In our example, we created a brand-new project and only added one new file. Git notifies us that we have an untracked file in our working directory when we use the git status command, and that we should use the git add command to include it in the content that will be committed. We now go on to step 2.

Step second: Include Files in the Staging Area

In order to add new or modified files to the staging area, we can use the git add command. Simply be careful not to add those specific files to the staging area if we decide we don't want to include some of the files we updated in our next commit.

In this example, we use the git add command and the file's name to add the single file we have in our project to the staging area. Git will then inform us that we have added our file to the staging area if we use the git status command.

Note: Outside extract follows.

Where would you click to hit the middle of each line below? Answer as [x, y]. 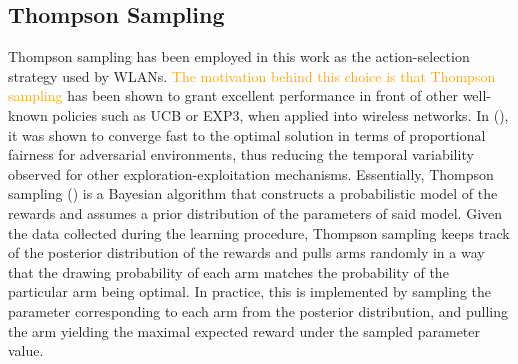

Another crucial point to remember is that files do not transfer from the working directory to the staging area. The staging area receives a copy of the files from the working directory.

Step third: Make a Commit

Finally, we use the git commit command with the -m option and a commit message, such as git commit -m "this is the first commit," to make the commit.

The git log command may then be used to list every commit that has been made to our project in reverse chronological order. In our illustration, there is only one commit.

We have now entered our project's first commit! In other words, we have a copy of our project's initial draft stored. The commit has a commit hash of 40 characters. A commit hash is a string of 40 characters and digits that serves as the commit's name or identifier. We may also view details like the commit message, the author of the commit, and the date and time of the commit.

How does Git Differ from GitHub?

It's a frequent assumption that using Git or GitHub will result in a similar experience. However, any developer will tell you that these two things are quite different. One is that they serve various objectives and carry out distinct tasks. even though they are both owned by the same corporation (despite the name). What precisely are Git and GitHub, and how are they different from one another in terms of software tools and services?

Let's delve deeper into the debate between Git and GitHub.

• A piece of software is called Git. An online service is GitHub.
• Command-line software is called Git. An interface with graphics is GitHub.
• The system has a locally installed copy of Git. GitHub is accessible online.
• Linux is responsible for maintaining Git. Microsoft manages GitHub.
• Git is primarily concerned with sharing and version control. The primary goal of GitHub is to host centralised source code.
• Git is a version control programme used to keep track of source code evolution. Git repositories can be hosted on GitHub.
• In 2005, Git was initially made available. In 2008, GitHub was introduced.
• User management is not a feature of Git. A user management function is already present in GitHub.
• Open-source licences apply to Git. There are free and paid tiers on GitHub.
• Git has a simple configuration for external tools. An active tool integration market is present on GitHub.
• Git offers the Git Gui Desktop interface. GitHub offers GitHub Desktop, a desktop user interface.
• Git has competition from CVS, Azure DevOps Server, Subversion, Mercurial, and other products. Competitors of GitHub include GitLab, Git Bucket, AWS Code Commit, etc.

Conclusion:

So, all things considered, what's the difference between Git and GitHub? Git, to put it simply, is a version control system that enables you to manage and keep track of the history of your source code. Manage Git repositories using GitHub, a cloud-based hosting service. Git-based open-source projects can be managed more effectively using GitHub if you have any. After all, naming conventions aren't always obvious in the realm of programming. Because of this, it's important to understand the relationships and distinctions between Git and GitHub, which have similar names. Git and GitHub both offer programmers useful version-control features so they may work on ongoing coding projects without worrying about breaking anything. Simply put, GitHub goes a little bit farther than Git in that it provides more tools and capabilities in addition to an online repository for storing and working on projects.